**Exercise:** For the entries below, the expected answer is the line with "содержания оставить пустой, в", the line with "состоянии задания и", and every line between them, exactly as written, and nothing more.

**Given entries:**

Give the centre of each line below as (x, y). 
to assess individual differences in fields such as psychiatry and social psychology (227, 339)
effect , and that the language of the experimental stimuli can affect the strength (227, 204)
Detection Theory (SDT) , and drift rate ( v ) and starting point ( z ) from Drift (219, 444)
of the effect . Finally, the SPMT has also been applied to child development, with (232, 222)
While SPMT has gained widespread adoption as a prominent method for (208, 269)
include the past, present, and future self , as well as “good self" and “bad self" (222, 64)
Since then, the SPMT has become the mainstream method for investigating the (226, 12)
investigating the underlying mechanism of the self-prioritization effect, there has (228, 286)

--

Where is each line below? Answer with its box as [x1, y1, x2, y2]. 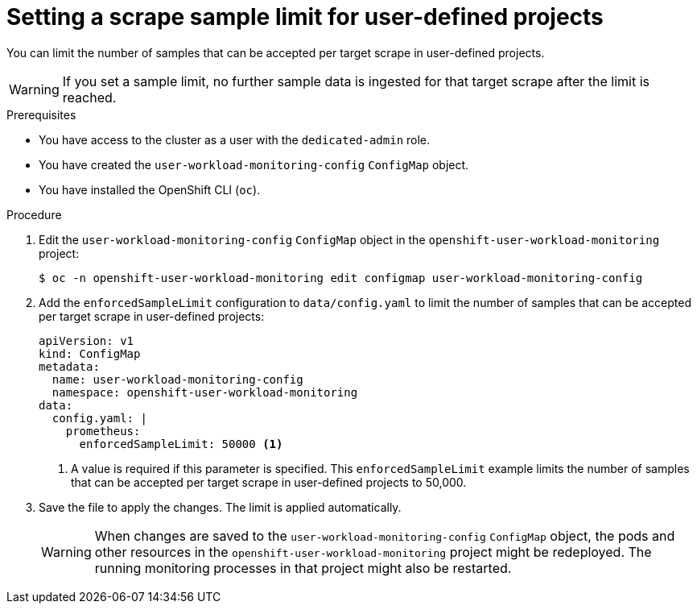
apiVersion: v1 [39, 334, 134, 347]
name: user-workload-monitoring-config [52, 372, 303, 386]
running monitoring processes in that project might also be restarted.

--

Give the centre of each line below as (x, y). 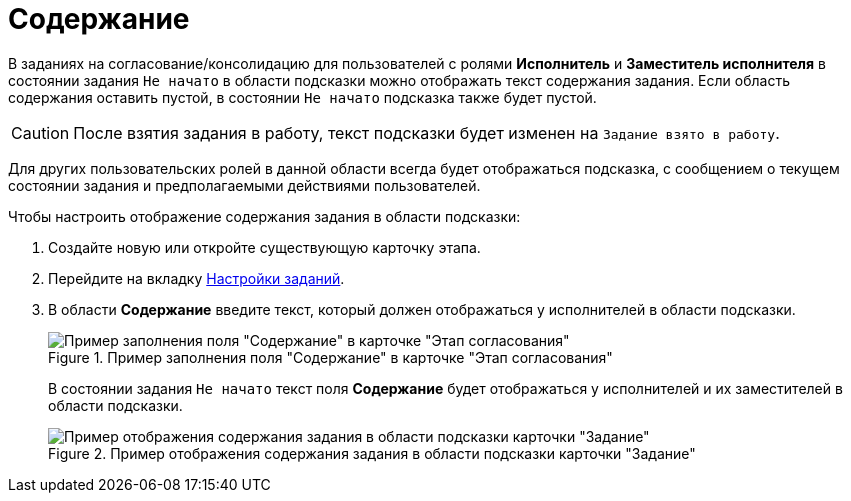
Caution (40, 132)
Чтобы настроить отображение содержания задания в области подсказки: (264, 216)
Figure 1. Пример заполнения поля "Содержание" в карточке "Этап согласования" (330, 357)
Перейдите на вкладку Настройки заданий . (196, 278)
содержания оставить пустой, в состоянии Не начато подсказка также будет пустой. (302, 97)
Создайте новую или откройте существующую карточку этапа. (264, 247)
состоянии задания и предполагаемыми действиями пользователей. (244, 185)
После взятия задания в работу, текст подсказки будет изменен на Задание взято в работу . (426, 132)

**Response below:**
содержания оставить пустой, в состоянии Не начато подсказка также будет пустой. (302, 97)
Создайте новую или откройте существующую карточку этапа. (264, 247)
состоянии задания и предполагаемыми действиями пользователей. (244, 185)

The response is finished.